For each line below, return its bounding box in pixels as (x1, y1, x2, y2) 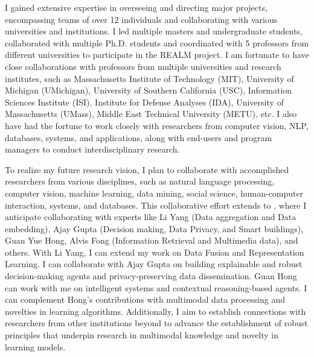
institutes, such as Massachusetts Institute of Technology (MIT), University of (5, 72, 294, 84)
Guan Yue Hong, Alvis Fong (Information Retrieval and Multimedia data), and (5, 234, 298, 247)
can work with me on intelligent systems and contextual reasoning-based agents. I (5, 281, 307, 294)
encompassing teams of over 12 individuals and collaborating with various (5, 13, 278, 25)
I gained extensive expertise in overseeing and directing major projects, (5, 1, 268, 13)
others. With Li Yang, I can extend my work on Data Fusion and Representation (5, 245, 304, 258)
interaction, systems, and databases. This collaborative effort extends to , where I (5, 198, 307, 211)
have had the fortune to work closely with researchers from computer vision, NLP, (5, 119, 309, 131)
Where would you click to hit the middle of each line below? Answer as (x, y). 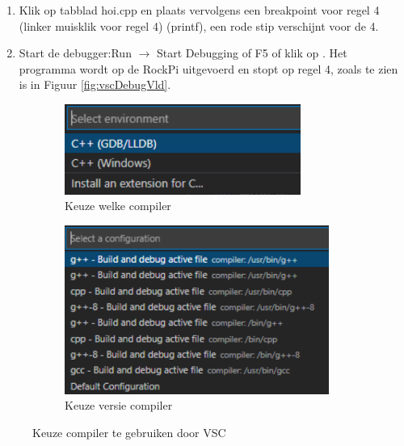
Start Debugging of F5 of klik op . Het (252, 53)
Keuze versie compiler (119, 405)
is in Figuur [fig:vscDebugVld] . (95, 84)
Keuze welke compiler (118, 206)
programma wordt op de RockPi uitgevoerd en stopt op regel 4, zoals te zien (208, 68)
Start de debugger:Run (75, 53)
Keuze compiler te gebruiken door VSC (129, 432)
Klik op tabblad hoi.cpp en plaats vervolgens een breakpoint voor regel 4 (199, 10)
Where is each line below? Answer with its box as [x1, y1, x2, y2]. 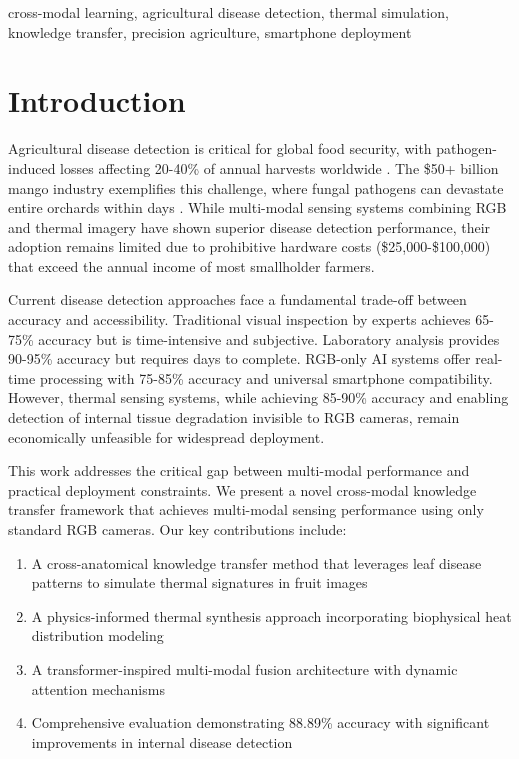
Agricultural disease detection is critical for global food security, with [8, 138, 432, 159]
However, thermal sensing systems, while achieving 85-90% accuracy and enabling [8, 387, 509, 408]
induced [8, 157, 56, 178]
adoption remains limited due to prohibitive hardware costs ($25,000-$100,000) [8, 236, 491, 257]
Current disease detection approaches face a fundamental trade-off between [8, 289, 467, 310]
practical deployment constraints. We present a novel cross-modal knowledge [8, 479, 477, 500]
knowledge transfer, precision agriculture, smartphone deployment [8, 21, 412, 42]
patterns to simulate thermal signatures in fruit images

------

#### [Your assignment]
Here the output must be the lines above from the line with "can work with" to the line with "encompassing teams of", both included, duplicated word for word and nothing else.

#### [Written answer]
can work with me on intelligent systems and contextual reasoning-based agents. I (5, 281, 307, 294)
encompassing teams of over 12 individuals and collaborating with various (5, 13, 278, 25)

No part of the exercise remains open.